None who took refuge at the small family farm in Poland would do so without a contribution. Yulia offered to milk the cows. She knew how, from summers spent at her grandfather’s dairy outside Cherkasy, and she welcomed the relative peace and quiet after the tumult of humanity that brought her there.

Cows knew how to keep secrets.

On her second day, as she trundled from the barn carrying two milk pails, a blue-eyed farmhand barely old enough to shave eased up next to her. “May I help you with this?” he asked.

Yulia blew out a steady breath. At home, before the invasion, she might have laughed at a man who’d made such an offer. She was certainly strong enough to bear the weight. But this was not her country; it was not her farm. And he was not a Russian soldier. He was just a nice young Polish man who wanted to make the disruption in her life easier. But she could not make that last fact stick. “Is this what they tell you about us? That Ukrainian women are such fragile things?”

She could almost feel the heat radiating off his blushing face. “No… I mean… They say you’ve…” He sighed, studied his boots for a moment, lifted his head. “I would just like to help.”

“Fine.” She held out one of the buckets like a trophy. “You can help.”

His name was Anatol, and he met her coming from the barn the next afternoon, and the next, and the next. Days became a week, then two, and she’d merely give him a smile of thanks, which he returned. That afternoon while taking the bucket he held her gaze long enough for even the cows to guess his growing fondness for her. Despite the swell of her abdomen. Despite the borrowed ring on her finger. She didn’t want more trouble. Didn’t want more blood on her hands—Russian or otherwise. Her fingers clenched white around the handle of the bucket she was still holding. She could still picture the man’s face. That smug, amused expression, despite the gun she’d pulled from under her bedroll. Before all went silent, and she’d had to push the weight of him off her and flee.

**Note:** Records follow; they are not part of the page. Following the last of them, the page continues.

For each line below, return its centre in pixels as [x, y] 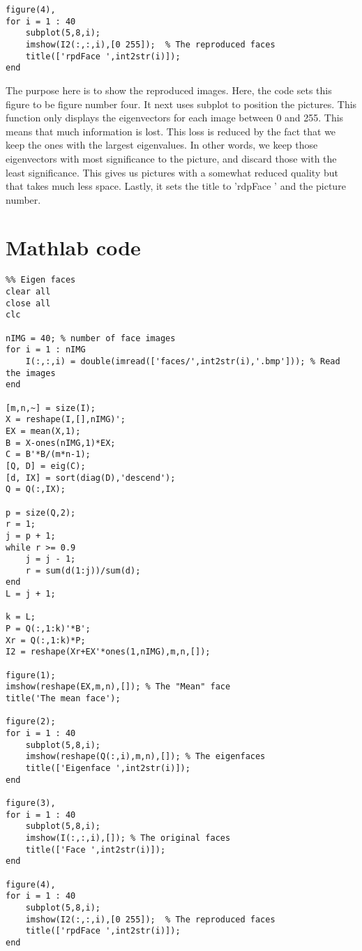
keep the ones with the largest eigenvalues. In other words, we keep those [162, 145]
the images [31, 373]
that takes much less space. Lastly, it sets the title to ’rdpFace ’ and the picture [176, 186]
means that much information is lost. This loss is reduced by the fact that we [171, 131]
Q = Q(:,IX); [36, 489]
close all [28, 303]
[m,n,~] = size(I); [51, 408]
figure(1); [31, 675]
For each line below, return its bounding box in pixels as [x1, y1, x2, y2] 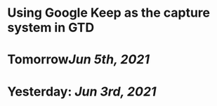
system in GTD [7, 20, 95, 36]
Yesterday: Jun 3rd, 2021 [7, 84, 157, 99]
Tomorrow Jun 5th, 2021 [7, 52, 150, 68]
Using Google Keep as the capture [7, 5, 211, 21]
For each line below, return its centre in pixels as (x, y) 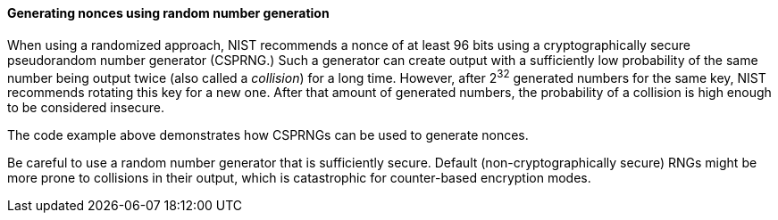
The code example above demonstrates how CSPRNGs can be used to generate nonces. (268, 135)
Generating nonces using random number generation (168, 13)
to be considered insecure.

He is not that man. She had to keep repeating it to herself. Just a nice young Polish farmhand who wants to help. He has a name and a family and he is not that man. She repeated it all the way back from the barn.

When the milk was safely stowed, Anatol leaned against a brick wall and dabbed the sweat from his forehead with a soiled bandana. For a moment he appeared to be thinking about offering it to her, then reconsidered, stuffing it into his back pocket. He crossed his arms over his chest. “So… I hear from the others that some are returning to Kyiv, now that soldiers are withdrawing from there.” He paused. “Will you go?”

The final three words stopped her thoughts. A sudden melancholia overtook her, and she pressed a hand to her belly. What would she and this little one be returning to? A basement apartment buried in rubble? An art school that was now a tomb? And the ghosts. So many ghosts.

“Yulia?”

“Yes? What?” She shook the ghosts away, the place where the man’s smug face had been.

“Will you go?”

His tone was small, plaintive. It was clear to her now. If she left he would miss her. If she stayed? She feared for him. That he’d get too close to the hand grenade she’d become, and explode.